─── Material for this exercise

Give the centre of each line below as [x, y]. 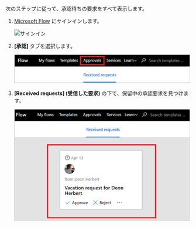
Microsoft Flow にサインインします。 [58, 21]
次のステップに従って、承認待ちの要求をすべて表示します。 [76, 9]
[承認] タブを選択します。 [44, 46]
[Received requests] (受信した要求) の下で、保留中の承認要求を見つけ [99, 93]
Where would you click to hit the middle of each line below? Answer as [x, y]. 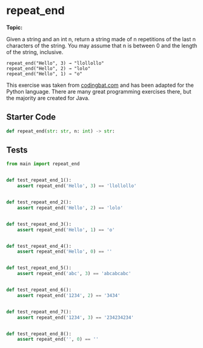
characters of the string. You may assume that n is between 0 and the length [102, 46]
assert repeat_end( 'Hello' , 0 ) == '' [65, 252]
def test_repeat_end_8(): [39, 334]
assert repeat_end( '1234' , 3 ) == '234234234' [76, 317]
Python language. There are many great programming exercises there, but [99, 91]
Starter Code [31, 117]
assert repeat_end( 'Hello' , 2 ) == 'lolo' [70, 208]
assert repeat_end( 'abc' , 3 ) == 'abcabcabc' [74, 274]
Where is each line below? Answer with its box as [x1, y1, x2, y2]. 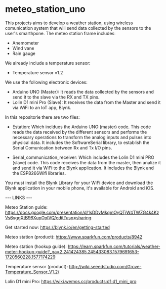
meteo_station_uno [5, 3, 85, 15]
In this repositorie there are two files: [5, 114, 80, 120]
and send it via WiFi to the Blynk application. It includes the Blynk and [12, 165, 154, 171]
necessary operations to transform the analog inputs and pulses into [12, 134, 152, 140]
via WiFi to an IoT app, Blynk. [12, 104, 72, 110]
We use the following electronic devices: [5, 79, 88, 85]
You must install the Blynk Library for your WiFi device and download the [5, 180, 153, 186]
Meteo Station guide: [5, 204, 48, 210]
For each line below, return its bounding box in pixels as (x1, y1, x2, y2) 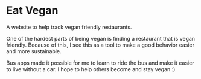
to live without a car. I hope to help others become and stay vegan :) (6, 65, 176, 72)
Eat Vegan (6, 4, 59, 17)
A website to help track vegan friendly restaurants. (6, 23, 132, 31)
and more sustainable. (6, 47, 62, 54)
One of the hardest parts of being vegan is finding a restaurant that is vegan (6, 35, 195, 42)
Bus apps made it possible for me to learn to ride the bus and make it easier (6, 59, 194, 66)
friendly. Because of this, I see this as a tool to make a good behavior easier (6, 41, 195, 48)
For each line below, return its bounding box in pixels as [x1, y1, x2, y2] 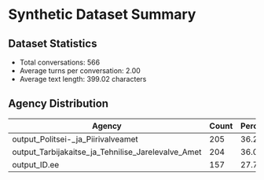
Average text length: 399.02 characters [19, 75, 147, 83]
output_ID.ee [12, 159, 60, 170]
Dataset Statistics [8, 37, 97, 50]
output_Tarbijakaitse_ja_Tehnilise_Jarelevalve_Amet [12, 146, 202, 157]
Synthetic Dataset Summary [8, 6, 196, 24]
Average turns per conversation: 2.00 [19, 66, 141, 75]
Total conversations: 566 [19, 57, 101, 67]
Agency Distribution [8, 97, 108, 111]
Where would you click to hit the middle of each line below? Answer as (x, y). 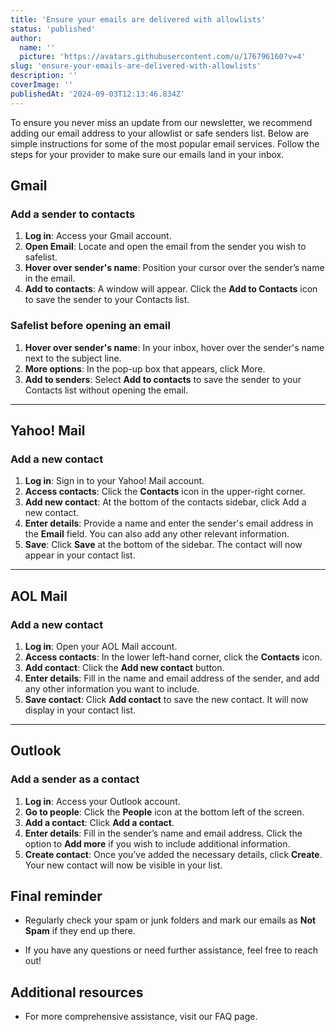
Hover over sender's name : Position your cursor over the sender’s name (174, 268)
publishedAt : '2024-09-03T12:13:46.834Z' (98, 94)
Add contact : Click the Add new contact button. (124, 667)
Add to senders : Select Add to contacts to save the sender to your (163, 379)
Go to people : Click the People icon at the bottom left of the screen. (164, 812)
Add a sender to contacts (73, 214)
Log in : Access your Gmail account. (98, 236)
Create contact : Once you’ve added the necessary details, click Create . (173, 854)
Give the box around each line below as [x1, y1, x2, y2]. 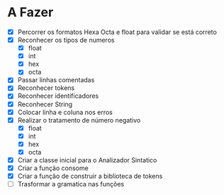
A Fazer [7, 4, 54, 21]
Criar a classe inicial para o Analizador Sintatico [17, 155, 157, 164]
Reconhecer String [17, 100, 73, 108]
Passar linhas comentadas [17, 76, 95, 84]
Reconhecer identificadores [17, 91, 99, 100]
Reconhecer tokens [17, 84, 75, 92]
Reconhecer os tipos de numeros [17, 36, 115, 44]
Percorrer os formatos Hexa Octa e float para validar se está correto [17, 28, 218, 36]
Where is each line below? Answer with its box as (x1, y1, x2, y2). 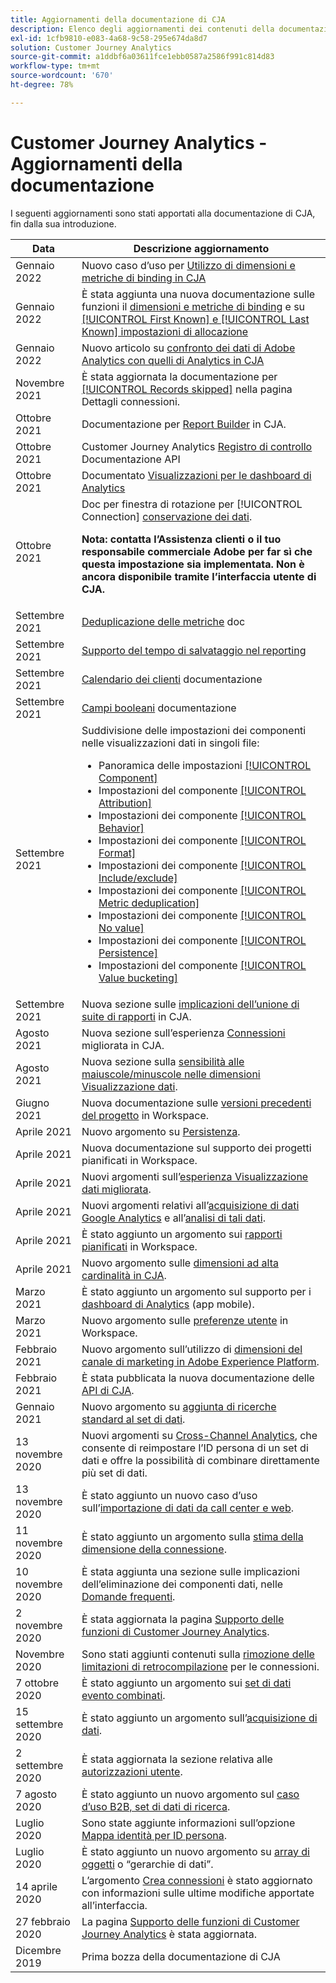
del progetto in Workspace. (81, 1108, 210, 1122)
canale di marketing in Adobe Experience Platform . (81, 1354, 320, 1368)
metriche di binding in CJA (81, 271, 207, 285)
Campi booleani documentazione (81, 701, 237, 715)
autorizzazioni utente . (81, 1764, 183, 1778)
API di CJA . (81, 1383, 135, 1397)
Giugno (15, 1096, 50, 1110)
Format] (98, 846, 137, 860)
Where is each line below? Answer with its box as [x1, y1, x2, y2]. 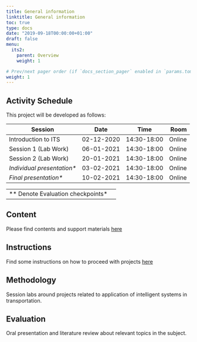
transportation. [6, 297, 42, 304]
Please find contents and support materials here [6, 225, 123, 233]
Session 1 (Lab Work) [9, 145, 69, 153]
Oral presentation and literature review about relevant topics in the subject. [6, 330, 187, 337]
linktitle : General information [6, 14, 85, 20]
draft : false [6, 36, 38, 42]
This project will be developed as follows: [6, 111, 106, 118]
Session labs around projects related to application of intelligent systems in [6, 291, 188, 298]
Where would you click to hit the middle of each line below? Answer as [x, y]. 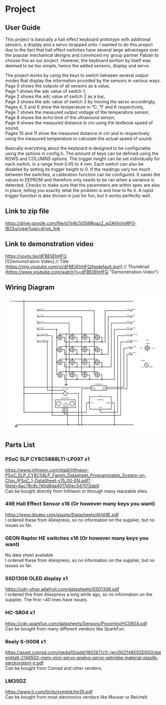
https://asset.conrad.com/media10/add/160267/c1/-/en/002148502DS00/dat [83, 652]
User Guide [23, 28]
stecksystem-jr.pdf [24, 663]
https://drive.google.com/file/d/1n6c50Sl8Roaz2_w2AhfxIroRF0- [71, 223]
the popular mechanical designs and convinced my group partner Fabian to [82, 55]
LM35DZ [16, 681]
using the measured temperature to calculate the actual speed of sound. [79, 138]
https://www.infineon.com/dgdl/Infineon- [47, 470]
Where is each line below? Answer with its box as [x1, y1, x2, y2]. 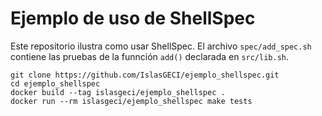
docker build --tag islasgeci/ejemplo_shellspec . [10, 87, 226, 97]
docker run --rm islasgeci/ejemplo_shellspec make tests [10, 96, 253, 106]
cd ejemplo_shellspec [10, 78, 101, 89]
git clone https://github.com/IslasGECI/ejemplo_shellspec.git [10, 70, 280, 80]
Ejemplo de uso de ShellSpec [10, 7, 256, 30]
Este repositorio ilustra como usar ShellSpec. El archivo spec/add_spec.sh [10, 40, 312, 52]
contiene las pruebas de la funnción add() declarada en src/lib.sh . [10, 50, 290, 62]
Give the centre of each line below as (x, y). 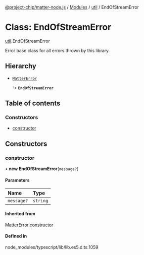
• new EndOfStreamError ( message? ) (42, 169)
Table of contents (33, 103)
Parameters (17, 180)
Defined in (16, 236)
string (41, 201)
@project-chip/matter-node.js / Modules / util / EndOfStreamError (72, 7)
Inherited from (20, 213)
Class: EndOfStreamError (58, 27)
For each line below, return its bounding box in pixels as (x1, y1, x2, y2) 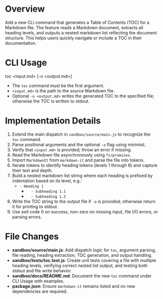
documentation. (5, 40, 37, 46)
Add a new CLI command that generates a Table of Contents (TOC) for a (5, 19, 149, 25)
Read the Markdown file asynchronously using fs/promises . (12, 152, 131, 158)
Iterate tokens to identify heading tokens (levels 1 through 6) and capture (12, 162, 158, 168)
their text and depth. (12, 167, 53, 173)
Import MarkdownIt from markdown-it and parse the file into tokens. (12, 157, 145, 163)
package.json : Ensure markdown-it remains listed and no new (12, 283, 135, 289)
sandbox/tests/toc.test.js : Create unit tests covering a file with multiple (12, 257, 156, 263)
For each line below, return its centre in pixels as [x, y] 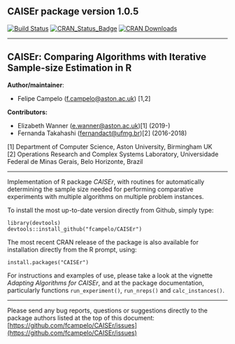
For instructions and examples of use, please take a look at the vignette [110, 275]
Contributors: [27, 112]
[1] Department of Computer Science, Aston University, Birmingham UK [110, 146]
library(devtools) [34, 223]
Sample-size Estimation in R [70, 68]
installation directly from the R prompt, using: [72, 249]
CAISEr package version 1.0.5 [73, 12]
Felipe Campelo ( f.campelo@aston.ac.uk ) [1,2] [84, 98]

──────

• _What you have to do_: If a line of the records above holds the word "using", show it.

• _Answer section_:
using the measured temperature to calculate the actual speed of sound. [79, 138]
Read the Markdown file asynchronously using fs/promises . (12, 152, 131, 158)
installation directly from the R prompt, using: [72, 249]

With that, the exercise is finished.